Task prompt =
Aim for an exact copy of the listing, without any images.

#### Supplied entries ####

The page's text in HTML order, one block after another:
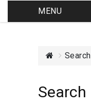
MENU
Search
Search
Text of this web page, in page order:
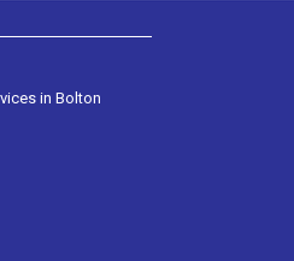
in Bolton
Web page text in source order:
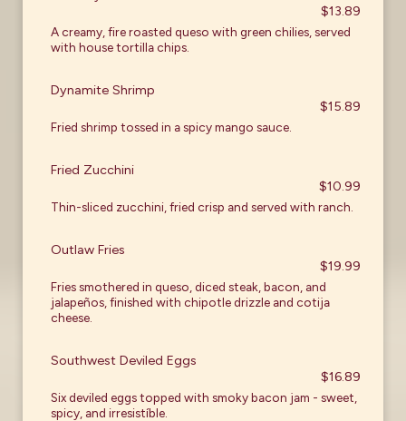
$13.89
A creamy, fire roasted queso with green chilies, served
with house tortilla chips.
Dynamite Shrimp
$15.89
Fried shrimp tossed in a spicy mango sauce.
Fried Zucchini
$10.99
Thin-sliced zucchini, fried crisp and served with ranch.
Outlaw Fries
$19.99
Fries smothered in queso, diced steak, bacon, and
jalapeños, finished with chipotle drizzle and cotija
cheese.
Southwest Deviled Eggs
$16.89
Six deviled eggs topped with smoky bacon jam - sweet,
spicy, and irresistíble.
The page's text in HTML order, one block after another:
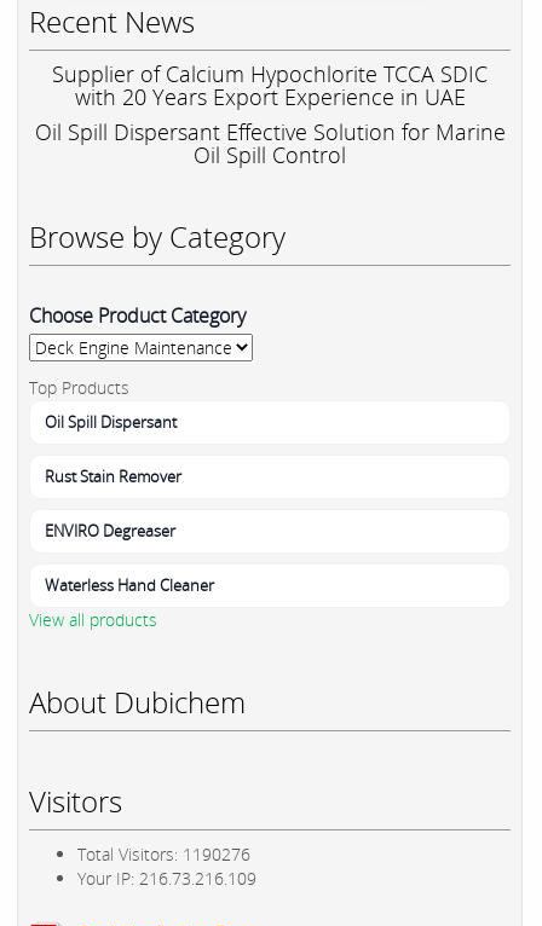
Recent News
Supplier of Calcium Hypochlorite TCCA SDIC
with 20 Years Export Experience in UAE
Oil Spill Dispersant Effective Solution for Marine
Oil Spill Control
Browse by Category
Choose Product Category
Top Products
Oil Spill Dispersant
Rust Stain Remover
ENVIRO Degreaser
Waterless Hand Cleaner
View all products
About Dubichem
Visitors
Total Visitors: 1190276
Your IP: 216.73.216.109
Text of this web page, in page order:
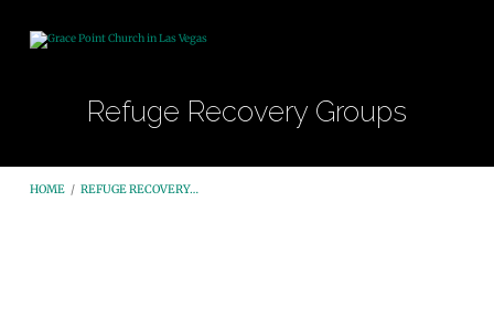
Refuge Recovery Groups
HOME / REFUGE RECOVERY…
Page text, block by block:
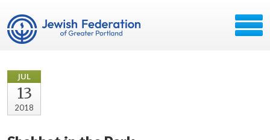
JUL
13
2018
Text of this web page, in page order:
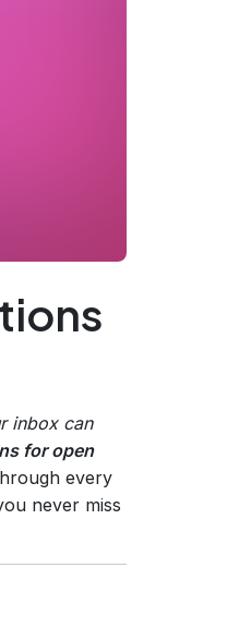
inbox can
for open
every
never miss
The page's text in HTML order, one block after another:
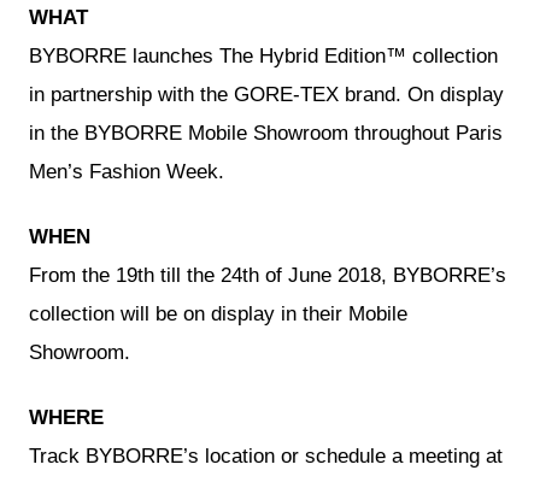
WHAT
BYBORRE launches The Hybrid Edition™ collection
in partnership with the GORE-TEX brand. On display
in the BYBORRE Mobile Showroom throughout Paris
Men’s Fashion Week.
WHEN
From the 19th till the 24th of June 2018, BYBORRE’s
collection will be on display in their Mobile
Showroom.
WHERE
Track BYBORRE’s location or schedule a meeting at
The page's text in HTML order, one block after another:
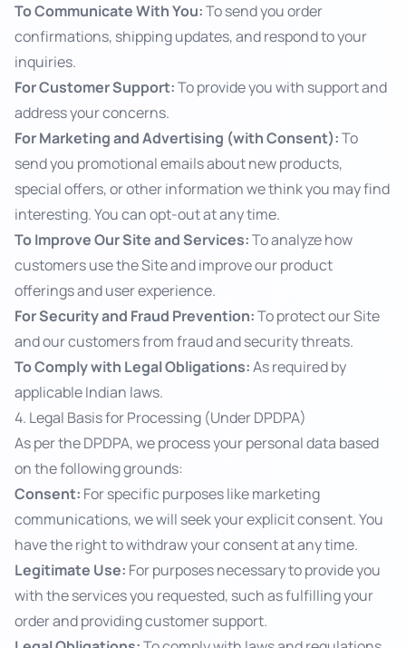
To Communicate With You:To send you order
confirmations, shipping updates, and respond to your
inquiries.
For Customer Support:To provide you with support and
address your concerns.
For Marketing and Advertising (with Consent):To
send you promotional emails about new products,
special offers, or other information we think you may find
interesting. You can opt-out at any time.
To Improve Our Site and Services:To analyze how
customers use the Site and improve our product
offerings and user experience.
For Security and Fraud Prevention:To protect our Site
and our customers from fraud and security threats.
To Comply with Legal Obligations:As required by
applicable Indian laws.
4. Legal Basis for Processing (Under DPDPA)
As per the DPDPA, we process your personal data based
on the following grounds:
Consent: For specific purposes like marketing
communications, we will seek your explicit consent. You
have the right to withdraw your consent at any time.
Legitimate Use: For purposes necessary to provide you
with the services you requested, such as fulfilling your
order and providing customer support.
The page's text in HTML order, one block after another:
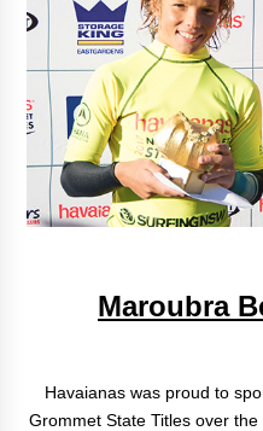
Maroubra
Havaianas was proud to
Grommet State Titles over
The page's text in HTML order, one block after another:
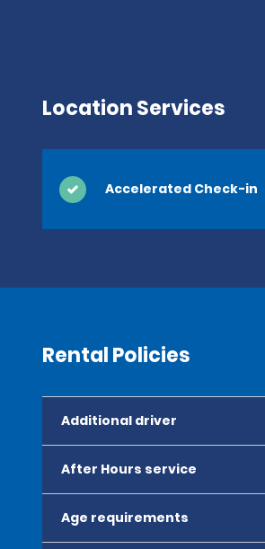
Location Services
Accelerated Check-in
Rental Policies
Additional driver
After Hours service
Age requirements
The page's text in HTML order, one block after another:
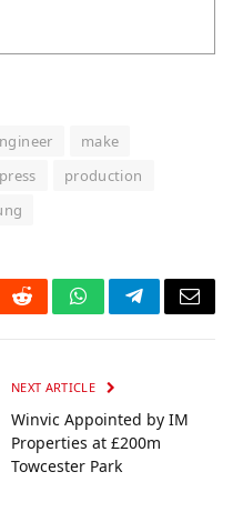
make
press
production
RedditWhatsAppTelegramEmail
NEXT ARTICLE
Winvic Appointed by IM
Properties at £200m
Towcester Park

####

Answer section =
The page's text in HTML order, one block after another:
MENU
Search
Search
Text of this web page, in page order:
in Bolton
Web page text in source order:
$13.89
A creamy, fire roasted queso with green chilies, served
with house tortilla chips.
Dynamite Shrimp
$15.89
Fried shrimp tossed in a spicy mango sauce.
Fried Zucchini
$10.99
Thin-sliced zucchini, fried crisp and served with ranch.
Outlaw Fries
$19.99
Fries smothered in queso, diced steak, bacon, and
jalapeños, finished with chipotle drizzle and cotija
cheese.
Southwest Deviled Eggs
$16.89
Six deviled eggs topped with smoky bacon jam - sweet,
spicy, and irresistíble.
The page's text in HTML order, one block after another:
Recent News
Supplier of Calcium Hypochlorite TCCA SDIC
with 20 Years Export Experience in UAE
Oil Spill Dispersant Effective Solution for Marine
Oil Spill Control
Browse by Category
Choose Product Category
Top Products
Oil Spill Dispersant
Rust Stain Remover
ENVIRO Degreaser
Waterless Hand Cleaner
View all products
About Dubichem
Visitors
Total Visitors: 1190276
Your IP: 216.73.216.109
Text of this web page, in page order:
Refuge Recovery Groups
HOME / REFUGE RECOVERY…
Page text, block by block:
JUL
13
2018
Text of this web page, in page order:
inbox can
for open
every
never miss
The page's text in HTML order, one block after another:
WHAT
BYBORRE launches The Hybrid Edition™ collection
in partnership with the GORE-TEX brand. On display
in the BYBORRE Mobile Showroom throughout Paris
Men’s Fashion Week.
WHEN
From the 19th till the 24th of June 2018, BYBORRE’s
collection will be on display in their Mobile
Showroom.
WHERE
Track BYBORRE’s location or schedule a meeting at
The page's text in HTML order, one block after another:
To Communicate With You:To send you order
confirmations, shipping updates, and respond to your
inquiries.
For Customer Support:To provide you with support and
address your concerns.
For Marketing and Advertising (with Consent):To
send you promotional emails about new products,
special offers, or other information we think you may find
interesting. You can opt-out at any time.
To Improve Our Site and Services:To analyze how
customers use the Site and improve our product
offerings and user experience.
For Security and Fraud Prevention:To protect our Site
and our customers from fraud and security threats.
To Comply with Legal Obligations:As required by
applicable Indian laws.
4. Legal Basis for Processing (Under DPDPA)
As per the DPDPA, we process your personal data based
on the following grounds:
Consent: For specific purposes like marketing
communications, we will seek your explicit consent. You
have the right to withdraw your consent at any time.
Legitimate Use: For purposes necessary to provide you
with the services you requested, such as fulfilling your
order and providing customer support.
The page's text in HTML order, one block after another:
Maroubra
Havaianas was proud to
Grommet State Titles over
The page's text in HTML order, one block after another:
Location Services
Accelerated Check-in
Rental Policies
Additional driver
After Hours service
Age requirements
The page's text in HTML order, one block after another:
make
press
production
RedditWhatsAppTelegramEmail
NEXT ARTICLE
Winvic Appointed by IM
Properties at £200m
Towcester Park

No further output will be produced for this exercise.